● **Task to complete**:
Leave the pictures out and quote every line from the start of the listing to the line with "Annual Meeting Director Elections", inclusive.

● **Excerpted records**:
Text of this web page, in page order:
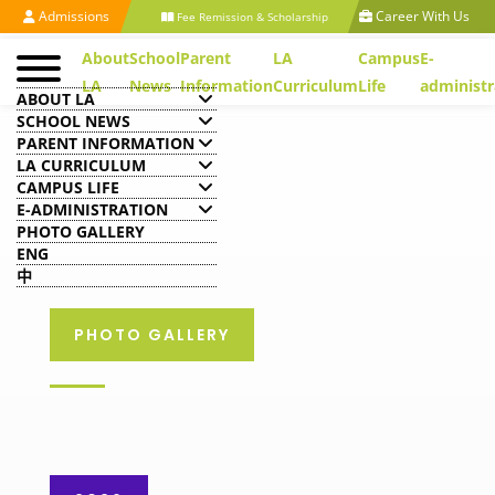
Admissions Fee Remission & Scholarship Career With Us
About
LA
School
News
Parent
Information
LA
Curriculum
Campus
Life
E-
ABOUT LA
SCHOOL NEWS
PARENT INFORMATION
LA CURRICULUM
CAMPUS LIFE
E-ADMINISTRATION
PHOTO GALLERY
ENG
中
PHOTO GALLERY
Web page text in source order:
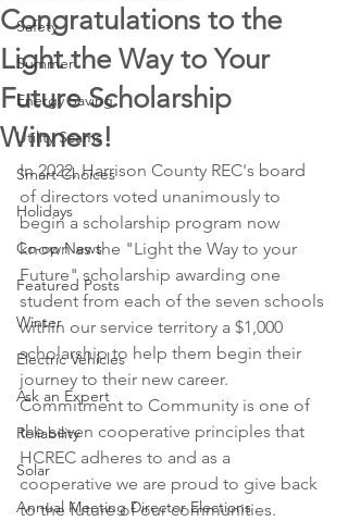
Safety
Summer
Energy Saving
Utility Scams
Smart Choices
Holidays
Co-op News
Featured Posts
Winter
Electric Vehicles
Ask an Expert
Reliability
Solar
Annual Meeting Director Elections
Congratulations to the
Light the Way to Your
Future Scholarship
Winners!
In 2022, Harrison County REC's board
of directors voted unanimously to
begin a scholarship program now
known as the "Light the Way to your
Future" scholarship awarding one
student from each of the seven schools
within our service territory a $1,000
scholarship to help them begin their
journey to their new career.
Commitment to Community is one of
the seven cooperative principles that
HCREC adheres to and as a
cooperative we are proud to give back
to the future of our communities.
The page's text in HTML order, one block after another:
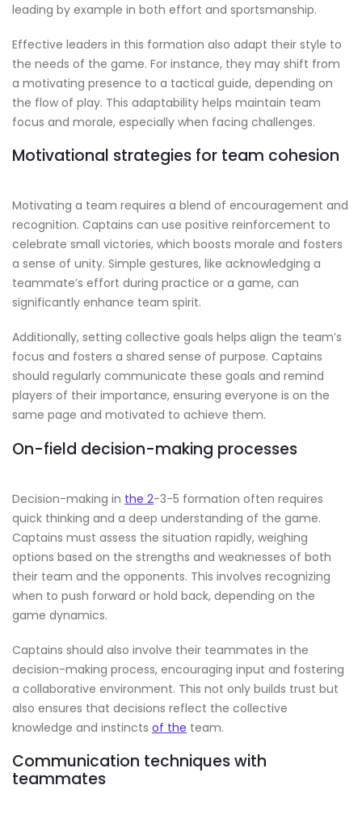
leading by example in both effort and sportsmanship.
Effective leaders in this formation also adapt their style to
the needs of the game. For instance, they may shift from
a motivating presence to a tactical guide, depending on
the flow of play. This adaptability helps maintain team
focus and morale, especially when facing challenges.
Motivational strategies for team cohesion
Motivating a team requires a blend of encouragement and
recognition. Captains can use positive reinforcement to
celebrate small victories, which boosts morale and fosters
a sense of unity. Simple gestures, like acknowledging a
teammate’s effort during practice or a game, can
significantly enhance team spirit.
Additionally, setting collective goals helps align the team’s
focus and fosters a shared sense of purpose. Captains
should regularly communicate these goals and remind
players of their importance, ensuring everyone is on the
same page and motivated to achieve them.
On-field decision-making processes
Decision-making in the 2-3-5 formation often requires
quick thinking and a deep understanding of the game.
Captains must assess the situation rapidly, weighing
options based on the strengths and weaknesses of both
their team and the opponents. This involves recognizing
when to push forward or hold back, depending on the
game dynamics.
Captains should also involve their teammates in the
decision-making process, encouraging input and fostering
a collaborative environment. This not only builds trust but
also ensures that decisions reflect the collective
knowledge and instincts of the team.
Communication techniques with
teammates
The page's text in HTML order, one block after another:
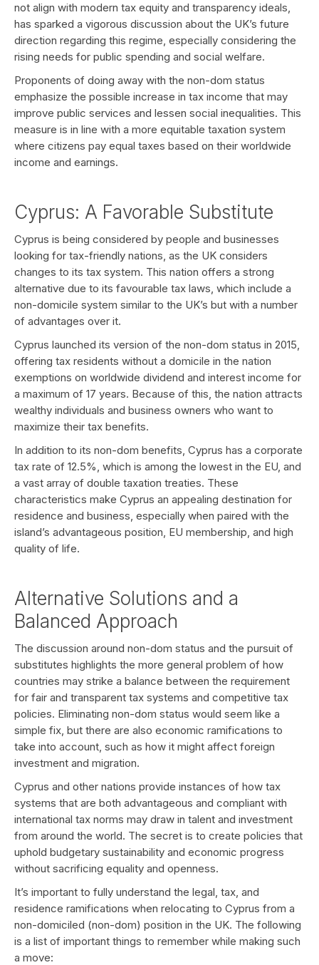
not align with modern tax equity and transparency ideals,
has sparked a vigorous discussion about the UK’s future
direction regarding this regime, especially considering the
rising needs for public spending and social welfare.
Proponents of doing away with the non-dom status
emphasize the possible increase in tax income that may
improve public services and lessen social inequalities. This
measure is in line with a more equitable taxation system
where citizens pay equal taxes based on their worldwide
income and earnings.
Cyprus: A Favorable Substitute
Cyprus is being considered by people and businesses
looking for tax-friendly nations, as the UK considers
changes to its tax system. This nation offers a strong
alternative due to its favourable tax laws, which include a
non-domicile system similar to the UK’s but with a number
of advantages over it.
Cyprus launched its version of the non-dom status in 2015,
offering tax residents without a domicile in the nation
exemptions on worldwide dividend and interest income for
a maximum of 17 years. Because of this, the nation attracts
wealthy individuals and business owners who want to
maximize their tax benefits.
In addition to its non-dom benefits, Cyprus has a corporate
tax rate of 12.5%, which is among the lowest in the EU, and
a vast array of double taxation treaties. These
characteristics make Cyprus an appealing destination for
residence and business, especially when paired with the
island’s advantageous position, EU membership, and high
quality of life.
Alternative Solutions and a
Balanced Approach
The discussion around non-dom status and the pursuit of
substitutes highlights the more general problem of how
countries may strike a balance between the requirement
for fair and transparent tax systems and competitive tax
policies. Eliminating non-dom status would seem like a
simple fix, but there are also economic ramifications to
take into account, such as how it might affect foreign
investment and migration.
Cyprus and other nations provide instances of how tax
systems that are both advantageous and compliant with
international tax norms may draw in talent and investment
from around the world. The secret is to create policies that
uphold budgetary sustainability and economic progress
without sacrificing equality and openness.
It’s important to fully understand the legal, tax, and
residence ramifications when relocating to Cyprus from a
non-domiciled (non-dom) position in the UK. The following
is a list of important things to remember while making such
a move:
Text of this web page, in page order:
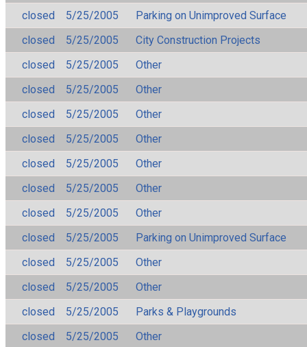
closed
5/25/2005
Parking on Unimproved Surface
closed
5/25/2005
City Construction Projects
closed
5/25/2005
Other
closed
5/25/2005
Other
closed
5/25/2005
Other
closed
5/25/2005
Other
closed
5/25/2005
Other
closed
5/25/2005
Other
closed
5/25/2005
Other
closed
5/25/2005
Parking on Unimproved Surface
closed
5/25/2005
Other
closed
5/25/2005
Other
closed
5/25/2005
Parks & Playgrounds
closed
5/25/2005
Other
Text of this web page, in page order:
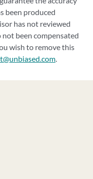
been produced
has not reviewed
been compensated
wish to remove this
.
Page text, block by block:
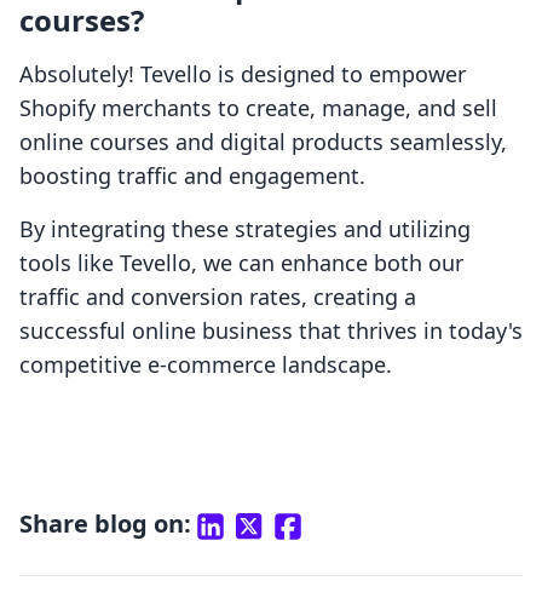
courses?
Absolutely! Tevello is designed to empower
Shopify merchants to create, manage, and sell
online courses and digital products seamlessly,
boosting traffic and engagement.
By integrating these strategies and utilizing
tools like Tevello, we can enhance both our
traffic and conversion rates, creating a
successful online business that thrives in today's
competitive e-commerce landscape.
Share blog on:
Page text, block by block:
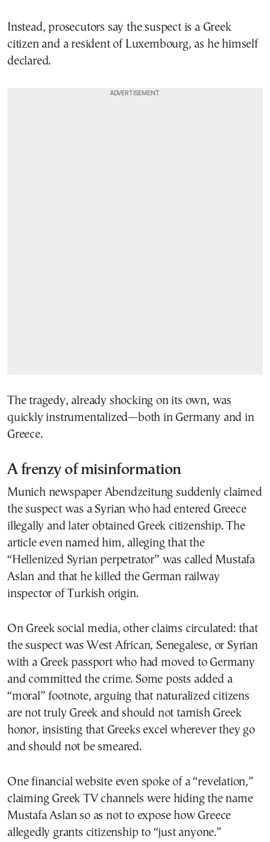
Instead, prosecutors say the suspect is a Greek
citizen and a resident of Luxembourg, as he himself
declared.
The tragedy, already shocking on its own, was
quickly instrumentalized—both in Germany and in
Greece.
A frenzy of misinformation
Munich newspaper Abendzeitung suddenly claimed
the suspect was a Syrian who had entered Greece
illegally and later obtained Greek citizenship. The
article even named him, alleging that the
“Hellenized Syrian perpetrator” was called Mustafa
Aslan and that he killed the German railway
inspector of Turkish origin.
On Greek social media, other claims circulated: that
the suspect was West African, Senegalese, or Syrian
with a Greek passport who had moved to Germany
and committed the crime. Some posts added a
“moral” footnote, arguing that naturalized citizens
are not truly Greek and should not tarnish Greek
honor, insisting that Greeks excel wherever they go
and should not be smeared.
One financial website even spoke of a “revelation,”
claiming Greek TV channels were hiding the name
Mustafa Aslan so as not to expose how Greece
allegedly grants citizenship to “just anyone.”
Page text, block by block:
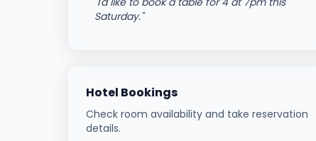
Saturday."
Hotel Bookings
Check room availability and take reservation
details.
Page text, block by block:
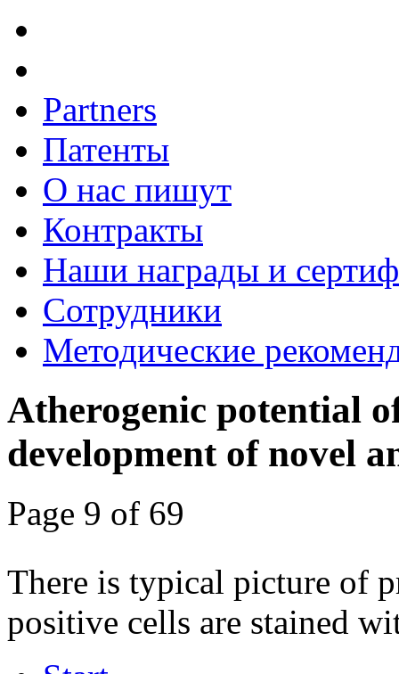
Partners
Патенты
О нас пишут
Контракты
Наши награды и
Сотрудники
Методические
Atherogenic potential
development of novel
Page 9 of 69
There is typical picture of
positive cells are stained
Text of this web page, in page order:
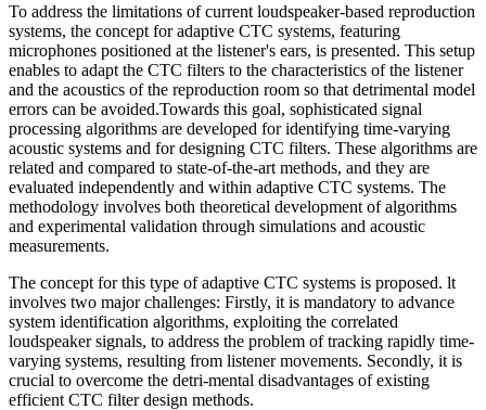
To address the limitations of current loudspeaker-based reproduction
systems, the concept for adaptive CTC systems, featuring
microphones positioned at the listener's ears, is presented. This setup
enables to adapt the CTC filters to the characteristics of the listener
and the acoustics of the reproduction room so that detrimental model
errors can be avoided.Towards this goal, sophisticated signal
processing algorithms are developed for identifying time-varying
acoustic systems and for designing CTC filters. These algorithms are
related and compared to state-of-the-art methods, and they are
evaluated independently and within adaptive CTC systems. The
methodology involves both theoretical development of algorithms
and experimental validation through simulations and acoustic
measurements.
The concept for this type of adaptive CTC systems is proposed. lt
involves two major challenges: Firstly, it is mandatory to advance
system identification algorithms, exploiting the correlated
loudspeaker signals, to address the problem of tracking rapidly time-
varying systems, resulting from listener movements. Secondly, it is
crucial to overcome the detri-mental disadvantages of existing
efficient CTC filter design methods.
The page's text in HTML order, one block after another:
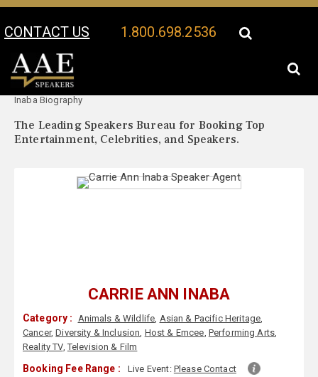
CONTACT US 1.800.698.2536
Your Location:
Inaba Biography
The Leading Speakers Bureau for Booking Top
Entertainment, Celebrities, and Speakers.
CARRIE ANN INABA
Category : Animals & Wildlife, Asian & Pacific Heritage,
Cancer,Diversity & Inclusion, Host & Emcee, Performing Arts,
Reality TV,Television & Film
Booking Fee Range : Live Event: Please Contact

● **Expected answer**:
Text of this web page, in page order:
Admissions Fee Remission & Scholarship Career With Us
About
LA
School
News
Parent
Information
LA
Curriculum
Campus
Life
E-
ABOUT LA
SCHOOL NEWS
PARENT INFORMATION
LA CURRICULUM
CAMPUS LIFE
E-ADMINISTRATION
PHOTO GALLERY
ENG
中
PHOTO GALLERY
Web page text in source order:
Safety
Summer
Energy Saving
Utility Scams
Smart Choices
Holidays
Co-op News
Featured Posts
Winter
Electric Vehicles
Ask an Expert
Reliability
Solar
Annual Meeting Director Elections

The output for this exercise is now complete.